» **Aim of the task**
What is needed is an exact copy of every line from the one with "# Prevent changes" to the end of the entries below, without the pictures.

» **Information supplied**

******************************

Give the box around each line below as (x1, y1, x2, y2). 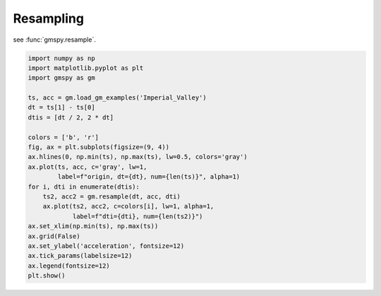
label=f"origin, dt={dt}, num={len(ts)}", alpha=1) (57, 173, 241, 181)
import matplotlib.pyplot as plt (28, 64, 144, 72)
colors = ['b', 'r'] (28, 133, 99, 141)
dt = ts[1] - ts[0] (28, 103, 95, 112)
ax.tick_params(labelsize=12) (28, 251, 133, 260)
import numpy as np (28, 54, 95, 62)
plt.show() (28, 272, 66, 280)
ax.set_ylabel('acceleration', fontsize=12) (28, 242, 185, 250)
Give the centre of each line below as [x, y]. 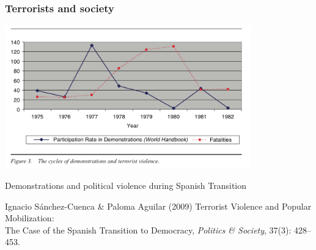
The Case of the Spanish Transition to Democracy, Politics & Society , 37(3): [148, 230]
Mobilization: [30, 218]
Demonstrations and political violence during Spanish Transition [126, 186]
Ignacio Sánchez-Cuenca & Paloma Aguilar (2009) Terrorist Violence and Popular [158, 206]
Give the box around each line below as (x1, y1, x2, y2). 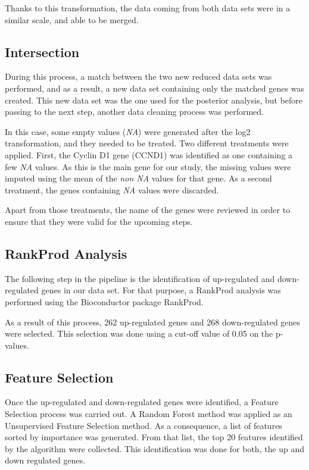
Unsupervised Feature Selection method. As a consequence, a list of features (5, 419, 282, 431)
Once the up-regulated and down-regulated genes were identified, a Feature (5, 396, 279, 408)
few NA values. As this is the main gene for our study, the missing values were (5, 160, 291, 173)
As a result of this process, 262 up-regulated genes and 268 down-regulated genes (5, 315, 301, 328)
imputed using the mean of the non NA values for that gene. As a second (5, 172, 272, 184)
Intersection (5, 42, 80, 61)
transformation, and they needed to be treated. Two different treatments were (5, 137, 289, 149)
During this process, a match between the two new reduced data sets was (5, 70, 272, 83)
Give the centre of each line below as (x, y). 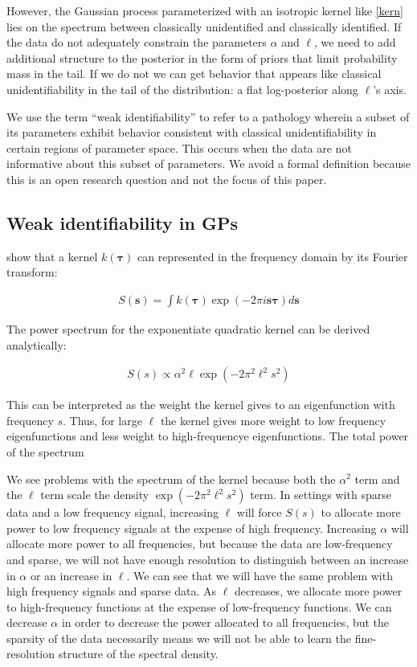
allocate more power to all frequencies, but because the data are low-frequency (200, 544)
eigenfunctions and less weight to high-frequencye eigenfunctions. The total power (208, 436)
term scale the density (95, 495)
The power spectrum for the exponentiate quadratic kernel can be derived (188, 328)
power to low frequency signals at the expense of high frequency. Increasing (192, 528)
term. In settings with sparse (321, 495)
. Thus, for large (102, 420)
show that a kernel (52, 256)
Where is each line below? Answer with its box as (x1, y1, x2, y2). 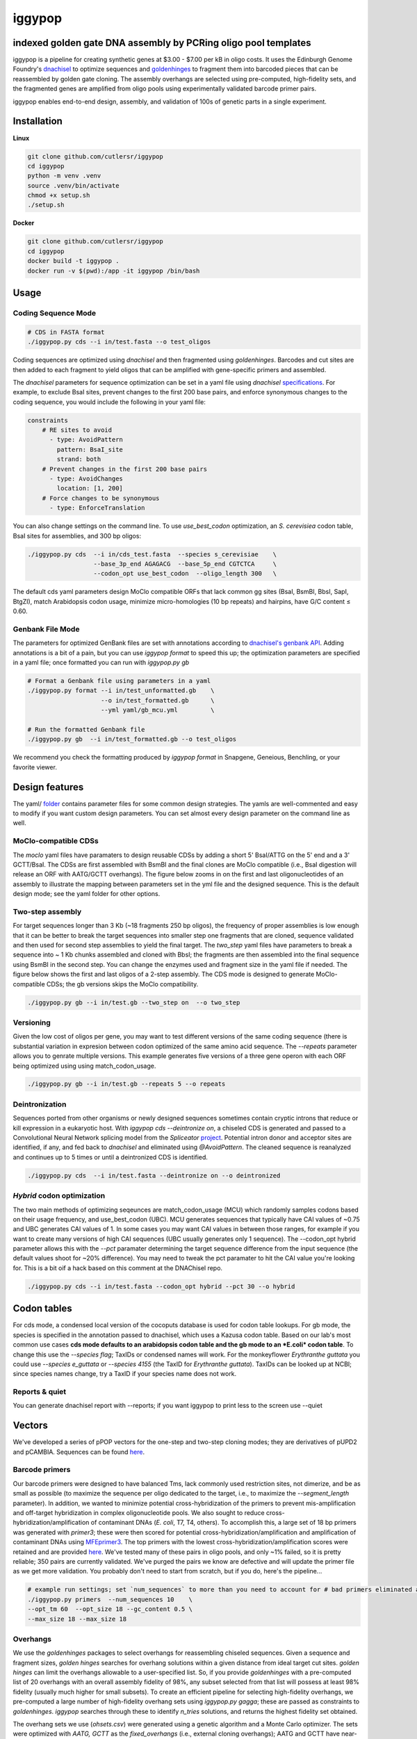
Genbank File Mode (13, 624, 80, 634)
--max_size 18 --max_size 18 (27, 1614, 127, 1623)
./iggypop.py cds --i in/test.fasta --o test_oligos (27, 338, 211, 346)
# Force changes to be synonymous (42, 494, 160, 502)
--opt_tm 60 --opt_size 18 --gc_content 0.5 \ (27, 1605, 193, 1613)
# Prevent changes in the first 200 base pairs (42, 465, 208, 473)
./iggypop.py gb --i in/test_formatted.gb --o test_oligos (27, 735, 237, 744)
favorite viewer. (13, 762, 57, 771)
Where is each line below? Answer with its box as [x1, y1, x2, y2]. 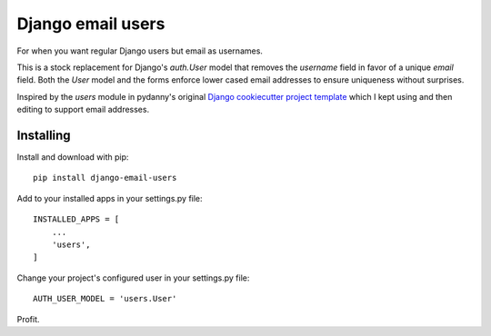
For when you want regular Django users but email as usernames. [16, 45, 264, 56]
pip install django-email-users [33, 173, 177, 183]
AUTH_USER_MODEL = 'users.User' [33, 293, 177, 304]
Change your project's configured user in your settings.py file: [16, 272, 250, 283]
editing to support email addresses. [16, 104, 150, 115]
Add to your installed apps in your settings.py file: [16, 193, 204, 203]
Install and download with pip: [16, 152, 129, 163]
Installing [16, 127, 72, 143]

******************************

» **Response below**
# Prevent changes in the first 200 base pairs (42, 465, 208, 473)
./iggypop.py gb --i in/test_formatted.gb --o test_oligos (27, 735, 237, 744)
favorite viewer. (13, 762, 57, 771)
Where is each line below? Answer with its box as [x1, y1, x2, y2]. 
For when you want regular Django users but email as usernames. [16, 45, 264, 56]
pip install django-email-users [33, 173, 177, 183]
AUTH_USER_MODEL = 'users.User' [33, 293, 177, 304]
Change your project's configured user in your settings.py file: [16, 272, 250, 283]
editing to support email addresses. [16, 104, 150, 115]
Add to your installed apps in your settings.py file: [16, 193, 204, 203]
Install and download with pip: [16, 152, 129, 163]
Installing [16, 127, 72, 143]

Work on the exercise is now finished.